New strategy boosts acidic carbon dioxide electrolysis performance

Renewable electricity-driven carbon dioxide (CO₂) electrolysis can convert CO₂ into valuable fuel and chemicals. However, one of the key challenges hindering CO₂ electrolysis toward practical application is the severe carbon loss under alkaline and neutral conditions, resulting in low CO₂ utilization efficiency (<50%).

Recently, a research team led by Profs. Bao Xinhe, Wang Guoxiong and Gao Dunfeng from the Dalian Institute of Chemical Physics (DICP) of the Chinese Academy of Sciences (CAS) has proposed a new strategy for carbon- and energy-efficient acidic CO₂ electrolysis.

This study was published in Energy & Environmental Science on Feb. 23.
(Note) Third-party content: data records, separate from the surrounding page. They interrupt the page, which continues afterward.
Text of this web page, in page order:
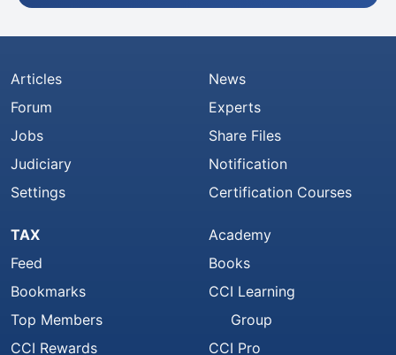
Articles
Forum
Jobs
Judiciary
Settings
News
Experts
Share Files
Notification
Certification Courses
TAX
Feed
Bookmarks
Top Members
CCI Rewards
Academy
Books
CCI Learning
Group
CCI Pro

The researchers tuned the microenvironments (local concentrations of H⁺, K⁺ and CO₂) of Ni-N-C cathode catalyst by changing anolyte composition and input CO₂ pressure in an acid membrane electrode assembly (MEA) electrolyzer. Benefiting from tailored catalyst microenvironments, they achieved acidic CO₂ electrolysis to CO at industrial current densities with high CO₂ utilization efficiency and high energy efficiency.
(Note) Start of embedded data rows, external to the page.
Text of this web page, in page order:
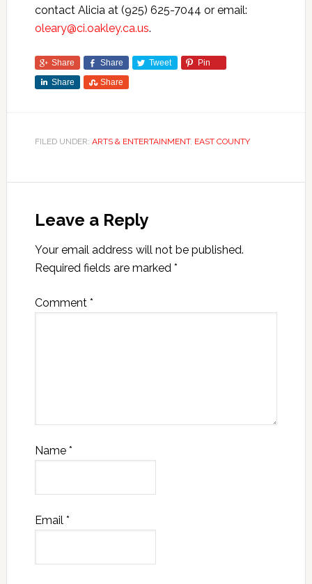
contact Alicia at (925) 625-7044 or email:
oleary@ci.oakley.ca.us.
Share Share Tweet
Pin
Share
Share
FILED UNDER: ARTS & ENTERTAINMENT, EAST COUNTY
Leave a Reply
Your email address will not be published.
Required fields are marked *
Comment *
Name *
Email *

Under optimal reaction conditions, they obtained CO Faradaic efficiency as high as 95% at 500 mA cm^-2, and the corresponding full cell energy efficiency was 39%. Compared with alkaline electrolysis, the CO₂ loss was reduced by 86%, and the single-pass CO₂ utilization efficiency reached as high as 85%.
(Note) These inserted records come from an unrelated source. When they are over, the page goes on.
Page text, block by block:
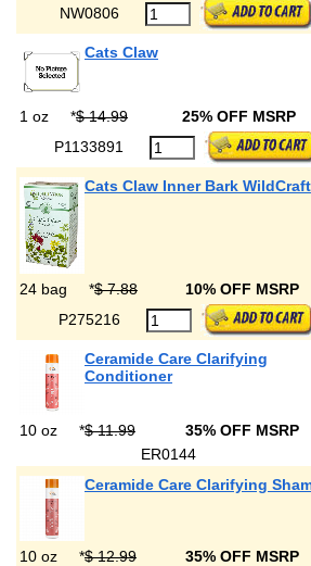
NW0806
Cats Claw
1 oz *$ 14.99 25% OFF MSRP
P1133891
Cats Claw Inner Bark WildCraft
24 bag *$ 7.88 10% OFF MSRP
P275216
Ceramide Care Clarifying
Conditioner
10 oz *$ 11.99 35% OFF MSRP
ER0144
Ceramide Care Clarifying
10 oz *$ 12.99 35% OFF MSRP

Moreover, they have revealed that the co-existence of H⁺ and K⁺ played a crucial role in stabilizing the initial *CO₂ intermediate, resulting in enhanced CO formation with theoretical calculation results.

They also assembled an acid/alkaline tandem CO₂ electrolysis system, demonstrating carbon-efficient CO₂ conversion to multicarbon products (C₂₊) via a CO₂-CO-C₂₊ route.

"This work provides new insights into tuning catalyst microenvironments for carbon-efficient CO₂ electrolysis towards practical application," said Prof. Wang.